Information section start
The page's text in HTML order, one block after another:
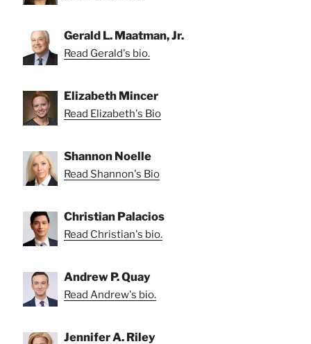
Gerald L. Maatman, Jr.
Read Gerald's bio.
Elizabeth Mincer
Read Elizabeth's Bio
Shannon Noelle
Read Shannon's Bio
Christian Palacios
Read Christian's bio.
Andrew P. Quay
Read Andrew's bio.
Jennifer A. Riley
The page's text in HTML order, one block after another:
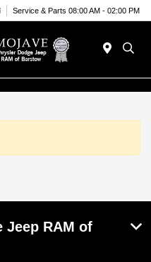
Service & Parts 08:00 AM - 02:00 PM
Jeep RAM of
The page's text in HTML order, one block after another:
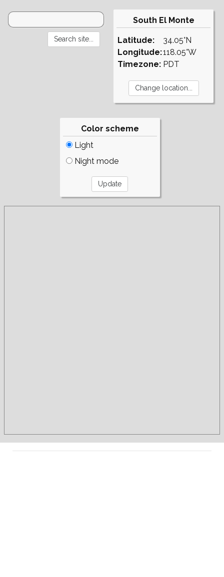
South El Monte
Latitude:
Longitude:
Timezone:
34.05°N
118.05°W
PDT
Color scheme
Light
Night mode
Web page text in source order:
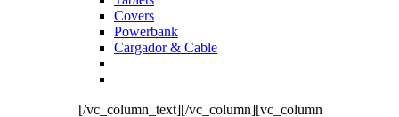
Information section end
● **What is required**: All of the data must be given again exactly, without the pictures.

● **Answer box**:
The page's text in HTML order, one block after another:
Gerald L. Maatman, Jr.
Read Gerald's bio.
Elizabeth Mincer
Read Elizabeth's Bio
Shannon Noelle
Read Shannon's Bio
Christian Palacios
Read Christian's bio.
Andrew P. Quay
Read Andrew's bio.
Jennifer A. Riley
The page's text in HTML order, one block after another:
Service & Parts 08:00 AM - 02:00 PM
Jeep RAM of
The page's text in HTML order, one block after another:
South El Monte
Latitude:
Longitude:
Timezone:
34.05°N
118.05°W
PDT
Color scheme
Light
Night mode
Web page text in source order:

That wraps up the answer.